RECORDS TO PROCESS =>
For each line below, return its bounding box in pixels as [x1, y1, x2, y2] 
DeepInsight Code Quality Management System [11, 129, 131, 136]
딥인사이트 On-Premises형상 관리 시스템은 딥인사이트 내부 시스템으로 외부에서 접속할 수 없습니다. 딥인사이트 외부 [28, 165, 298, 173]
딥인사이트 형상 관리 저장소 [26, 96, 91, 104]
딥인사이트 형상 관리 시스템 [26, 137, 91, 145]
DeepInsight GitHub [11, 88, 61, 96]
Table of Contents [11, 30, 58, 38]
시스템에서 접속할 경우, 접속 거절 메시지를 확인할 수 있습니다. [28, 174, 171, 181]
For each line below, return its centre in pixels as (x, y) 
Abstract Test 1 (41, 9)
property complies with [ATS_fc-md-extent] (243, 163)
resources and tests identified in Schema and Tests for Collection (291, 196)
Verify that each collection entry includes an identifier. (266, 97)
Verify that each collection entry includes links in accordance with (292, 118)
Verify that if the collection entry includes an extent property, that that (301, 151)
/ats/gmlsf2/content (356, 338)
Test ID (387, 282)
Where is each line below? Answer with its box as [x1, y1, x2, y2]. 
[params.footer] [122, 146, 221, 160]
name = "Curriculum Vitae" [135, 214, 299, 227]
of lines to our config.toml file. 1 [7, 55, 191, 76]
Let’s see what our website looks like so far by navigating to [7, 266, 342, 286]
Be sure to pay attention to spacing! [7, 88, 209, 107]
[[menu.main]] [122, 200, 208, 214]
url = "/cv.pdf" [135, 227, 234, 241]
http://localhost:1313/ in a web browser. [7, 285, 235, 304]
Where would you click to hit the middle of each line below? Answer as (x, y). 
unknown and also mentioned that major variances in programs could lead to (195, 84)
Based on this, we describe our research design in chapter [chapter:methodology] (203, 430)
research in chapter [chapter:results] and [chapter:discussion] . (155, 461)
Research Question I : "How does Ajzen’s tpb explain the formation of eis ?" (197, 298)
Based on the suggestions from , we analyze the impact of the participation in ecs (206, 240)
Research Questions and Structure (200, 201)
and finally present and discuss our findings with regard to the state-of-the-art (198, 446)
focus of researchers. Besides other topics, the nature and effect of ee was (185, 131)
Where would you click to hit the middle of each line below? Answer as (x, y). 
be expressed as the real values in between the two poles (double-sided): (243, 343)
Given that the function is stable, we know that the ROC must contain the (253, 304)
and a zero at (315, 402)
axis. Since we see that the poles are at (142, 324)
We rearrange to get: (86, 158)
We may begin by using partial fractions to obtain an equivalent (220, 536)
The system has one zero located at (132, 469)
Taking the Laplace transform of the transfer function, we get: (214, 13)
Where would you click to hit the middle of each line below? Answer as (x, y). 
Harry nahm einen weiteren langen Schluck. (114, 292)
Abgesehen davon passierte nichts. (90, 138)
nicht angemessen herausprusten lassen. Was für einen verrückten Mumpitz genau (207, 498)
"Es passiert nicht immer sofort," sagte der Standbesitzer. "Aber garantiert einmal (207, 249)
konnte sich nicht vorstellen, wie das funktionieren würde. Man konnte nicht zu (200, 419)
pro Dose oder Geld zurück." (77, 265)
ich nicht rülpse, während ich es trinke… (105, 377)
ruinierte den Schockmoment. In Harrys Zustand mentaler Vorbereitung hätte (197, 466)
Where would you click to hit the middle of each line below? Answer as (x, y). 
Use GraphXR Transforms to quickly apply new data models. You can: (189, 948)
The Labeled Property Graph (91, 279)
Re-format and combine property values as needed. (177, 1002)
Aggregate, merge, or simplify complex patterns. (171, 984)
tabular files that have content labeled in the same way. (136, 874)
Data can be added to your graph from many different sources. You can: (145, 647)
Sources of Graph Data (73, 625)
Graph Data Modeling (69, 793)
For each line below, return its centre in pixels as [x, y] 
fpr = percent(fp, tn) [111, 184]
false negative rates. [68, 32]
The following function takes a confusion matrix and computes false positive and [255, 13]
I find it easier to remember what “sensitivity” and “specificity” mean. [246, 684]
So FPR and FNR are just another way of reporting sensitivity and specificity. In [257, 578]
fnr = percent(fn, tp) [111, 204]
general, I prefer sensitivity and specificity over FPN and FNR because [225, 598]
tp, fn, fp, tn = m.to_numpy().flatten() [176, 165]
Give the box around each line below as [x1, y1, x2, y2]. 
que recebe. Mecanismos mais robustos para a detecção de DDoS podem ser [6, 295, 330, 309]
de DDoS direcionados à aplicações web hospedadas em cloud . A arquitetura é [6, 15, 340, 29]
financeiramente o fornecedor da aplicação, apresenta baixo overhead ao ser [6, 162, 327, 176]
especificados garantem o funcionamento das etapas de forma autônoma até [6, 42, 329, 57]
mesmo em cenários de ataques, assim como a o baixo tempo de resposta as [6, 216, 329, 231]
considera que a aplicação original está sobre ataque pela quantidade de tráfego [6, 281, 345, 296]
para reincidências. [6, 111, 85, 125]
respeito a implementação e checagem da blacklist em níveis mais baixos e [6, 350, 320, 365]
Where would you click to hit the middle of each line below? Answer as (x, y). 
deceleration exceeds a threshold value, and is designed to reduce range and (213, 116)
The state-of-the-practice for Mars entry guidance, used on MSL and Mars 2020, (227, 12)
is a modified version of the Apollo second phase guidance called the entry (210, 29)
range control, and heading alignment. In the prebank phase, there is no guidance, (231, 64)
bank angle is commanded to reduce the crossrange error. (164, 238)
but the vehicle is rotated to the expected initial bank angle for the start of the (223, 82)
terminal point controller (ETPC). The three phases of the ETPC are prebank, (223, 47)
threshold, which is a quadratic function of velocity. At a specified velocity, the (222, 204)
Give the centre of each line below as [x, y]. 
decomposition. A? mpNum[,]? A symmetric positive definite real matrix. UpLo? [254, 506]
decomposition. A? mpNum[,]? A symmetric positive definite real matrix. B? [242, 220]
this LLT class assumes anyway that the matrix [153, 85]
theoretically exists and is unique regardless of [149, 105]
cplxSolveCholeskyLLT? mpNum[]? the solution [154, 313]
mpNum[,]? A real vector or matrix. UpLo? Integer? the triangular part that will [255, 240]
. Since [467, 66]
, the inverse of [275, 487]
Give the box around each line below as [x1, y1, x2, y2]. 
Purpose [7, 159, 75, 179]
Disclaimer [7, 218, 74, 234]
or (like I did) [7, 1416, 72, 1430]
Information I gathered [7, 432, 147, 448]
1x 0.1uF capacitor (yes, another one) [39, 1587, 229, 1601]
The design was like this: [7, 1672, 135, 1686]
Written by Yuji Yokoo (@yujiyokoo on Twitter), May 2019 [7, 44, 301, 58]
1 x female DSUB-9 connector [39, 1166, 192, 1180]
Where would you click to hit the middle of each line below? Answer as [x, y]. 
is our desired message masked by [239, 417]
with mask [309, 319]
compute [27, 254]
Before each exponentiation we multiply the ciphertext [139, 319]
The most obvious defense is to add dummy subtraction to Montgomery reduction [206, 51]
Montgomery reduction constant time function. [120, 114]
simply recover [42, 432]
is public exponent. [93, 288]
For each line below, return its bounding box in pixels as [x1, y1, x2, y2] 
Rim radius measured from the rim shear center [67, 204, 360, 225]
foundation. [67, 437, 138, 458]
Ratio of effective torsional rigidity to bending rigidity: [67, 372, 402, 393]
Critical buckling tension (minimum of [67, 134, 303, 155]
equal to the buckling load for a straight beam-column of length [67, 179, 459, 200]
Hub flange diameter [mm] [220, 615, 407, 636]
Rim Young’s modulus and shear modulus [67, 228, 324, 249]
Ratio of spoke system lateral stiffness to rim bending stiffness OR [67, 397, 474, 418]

WHAT THE EXERCISE ASKS => An identical copy of the entries above is the expected result.

RESULT OF THIS TASK =>
For each line below, return its bounding box in pixels as [x1, y1, x2, y2] 
DeepInsight Code Quality Management System [11, 129, 131, 136]
딥인사이트 On-Premises형상 관리 시스템은 딥인사이트 내부 시스템으로 외부에서 접속할 수 없습니다. 딥인사이트 외부 [28, 165, 298, 173]
딥인사이트 형상 관리 저장소 [26, 96, 91, 104]
딥인사이트 형상 관리 시스템 [26, 137, 91, 145]
DeepInsight GitHub [11, 88, 61, 96]
Table of Contents [11, 30, 58, 38]
시스템에서 접속할 경우, 접속 거절 메시지를 확인할 수 있습니다. [28, 174, 171, 181]
For each line below, return its centre in pixels as (x, y) 
Abstract Test 1 (41, 9)
property complies with [ATS_fc-md-extent] (243, 163)
resources and tests identified in Schema and Tests for Collection (291, 196)
Verify that each collection entry includes an identifier. (266, 97)
Verify that each collection entry includes links in accordance with (292, 118)
Verify that if the collection entry includes an extent property, that that (301, 151)
/ats/gmlsf2/content (356, 338)
Test ID (387, 282)
Where is each line below? Answer with its box as [x1, y1, x2, y2]. 
[params.footer] [122, 146, 221, 160]
name = "Curriculum Vitae" [135, 214, 299, 227]
of lines to our config.toml file. 1 [7, 55, 191, 76]
Let’s see what our website looks like so far by navigating to [7, 266, 342, 286]
Be sure to pay attention to spacing! [7, 88, 209, 107]
[[menu.main]] [122, 200, 208, 214]
url = "/cv.pdf" [135, 227, 234, 241]
http://localhost:1313/ in a web browser. [7, 285, 235, 304]
Where would you click to hit the middle of each line below? Answer as (x, y). 
unknown and also mentioned that major variances in programs could lead to (195, 84)
Based on this, we describe our research design in chapter [chapter:methodology] (203, 430)
research in chapter [chapter:results] and [chapter:discussion] . (155, 461)
Research Question I : "How does Ajzen’s tpb explain the formation of eis ?" (197, 298)
Based on the suggestions from , we analyze the impact of the participation in ecs (206, 240)
Research Questions and Structure (200, 201)
and finally present and discuss our findings with regard to the state-of-the-art (198, 446)
focus of researchers. Besides other topics, the nature and effect of ee was (185, 131)
Where would you click to hit the middle of each line below? Answer as (x, y). 
be expressed as the real values in between the two poles (double-sided): (243, 343)
Given that the function is stable, we know that the ROC must contain the (253, 304)
and a zero at (315, 402)
axis. Since we see that the poles are at (142, 324)
We rearrange to get: (86, 158)
We may begin by using partial fractions to obtain an equivalent (220, 536)
The system has one zero located at (132, 469)
Taking the Laplace transform of the transfer function, we get: (214, 13)
Where would you click to hit the middle of each line below? Answer as (x, y). 
Harry nahm einen weiteren langen Schluck. (114, 292)
Abgesehen davon passierte nichts. (90, 138)
nicht angemessen herausprusten lassen. Was für einen verrückten Mumpitz genau (207, 498)
"Es passiert nicht immer sofort," sagte der Standbesitzer. "Aber garantiert einmal (207, 249)
konnte sich nicht vorstellen, wie das funktionieren würde. Man konnte nicht zu (200, 419)
pro Dose oder Geld zurück." (77, 265)
ich nicht rülpse, während ich es trinke… (105, 377)
ruinierte den Schockmoment. In Harrys Zustand mentaler Vorbereitung hätte (197, 466)
Where would you click to hit the middle of each line below? Answer as (x, y). 
Use GraphXR Transforms to quickly apply new data models. You can: (189, 948)
The Labeled Property Graph (91, 279)
Re-format and combine property values as needed. (177, 1002)
Aggregate, merge, or simplify complex patterns. (171, 984)
tabular files that have content labeled in the same way. (136, 874)
Data can be added to your graph from many different sources. You can: (145, 647)
Sources of Graph Data (73, 625)
Graph Data Modeling (69, 793)
For each line below, return its centre in pixels as [x, y] 
fpr = percent(fp, tn) [111, 184]
false negative rates. [68, 32]
The following function takes a confusion matrix and computes false positive and [255, 13]
I find it easier to remember what “sensitivity” and “specificity” mean. [246, 684]
So FPR and FNR are just another way of reporting sensitivity and specificity. In [257, 578]
fnr = percent(fn, tp) [111, 204]
general, I prefer sensitivity and specificity over FPN and FNR because [225, 598]
tp, fn, fp, tn = m.to_numpy().flatten() [176, 165]
Give the box around each line below as [x1, y1, x2, y2]. 
que recebe. Mecanismos mais robustos para a detecção de DDoS podem ser [6, 295, 330, 309]
de DDoS direcionados à aplicações web hospedadas em cloud . A arquitetura é [6, 15, 340, 29]
financeiramente o fornecedor da aplicação, apresenta baixo overhead ao ser [6, 162, 327, 176]
especificados garantem o funcionamento das etapas de forma autônoma até [6, 42, 329, 57]
mesmo em cenários de ataques, assim como a o baixo tempo de resposta as [6, 216, 329, 231]
considera que a aplicação original está sobre ataque pela quantidade de tráfego [6, 281, 345, 296]
para reincidências. [6, 111, 85, 125]
respeito a implementação e checagem da blacklist em níveis mais baixos e [6, 350, 320, 365]
Where would you click to hit the middle of each line below? Answer as (x, y). 
deceleration exceeds a threshold value, and is designed to reduce range and (213, 116)
The state-of-the-practice for Mars entry guidance, used on MSL and Mars 2020, (227, 12)
is a modified version of the Apollo second phase guidance called the entry (210, 29)
range control, and heading alignment. In the prebank phase, there is no guidance, (231, 64)
bank angle is commanded to reduce the crossrange error. (164, 238)
but the vehicle is rotated to the expected initial bank angle for the start of the (223, 82)
terminal point controller (ETPC). The three phases of the ETPC are prebank, (223, 47)
threshold, which is a quadratic function of velocity. At a specified velocity, the (222, 204)
Give the centre of each line below as [x, y]. 
decomposition. A? mpNum[,]? A symmetric positive definite real matrix. UpLo? [254, 506]
decomposition. A? mpNum[,]? A symmetric positive definite real matrix. B? [242, 220]
this LLT class assumes anyway that the matrix [153, 85]
theoretically exists and is unique regardless of [149, 105]
cplxSolveCholeskyLLT? mpNum[]? the solution [154, 313]
mpNum[,]? A real vector or matrix. UpLo? Integer? the triangular part that will [255, 240]
. Since [467, 66]
, the inverse of [275, 487]
Give the box around each line below as [x1, y1, x2, y2]. 
Purpose [7, 159, 75, 179]
Disclaimer [7, 218, 74, 234]
or (like I did) [7, 1416, 72, 1430]
Information I gathered [7, 432, 147, 448]
1x 0.1uF capacitor (yes, another one) [39, 1587, 229, 1601]
The design was like this: [7, 1672, 135, 1686]
Written by Yuji Yokoo (@yujiyokoo on Twitter), May 2019 [7, 44, 301, 58]
1 x female DSUB-9 connector [39, 1166, 192, 1180]
Where would you click to hit the middle of each line below? Answer as [x, y]. 
is our desired message masked by [239, 417]
with mask [309, 319]
compute [27, 254]
Before each exponentiation we multiply the ciphertext [139, 319]
The most obvious defense is to add dummy subtraction to Montgomery reduction [206, 51]
Montgomery reduction constant time function. [120, 114]
simply recover [42, 432]
is public exponent. [93, 288]
For each line below, return its bounding box in pixels as [x1, y1, x2, y2] 
Rim radius measured from the rim shear center [67, 204, 360, 225]
foundation. [67, 437, 138, 458]
Ratio of effective torsional rigidity to bending rigidity: [67, 372, 402, 393]
Critical buckling tension (minimum of [67, 134, 303, 155]
equal to the buckling load for a straight beam-column of length [67, 179, 459, 200]
Hub flange diameter [mm] [220, 615, 407, 636]
Rim Young’s modulus and shear modulus [67, 228, 324, 249]
Ratio of spoke system lateral stiffness to rim bending stiffness OR [67, 397, 474, 418]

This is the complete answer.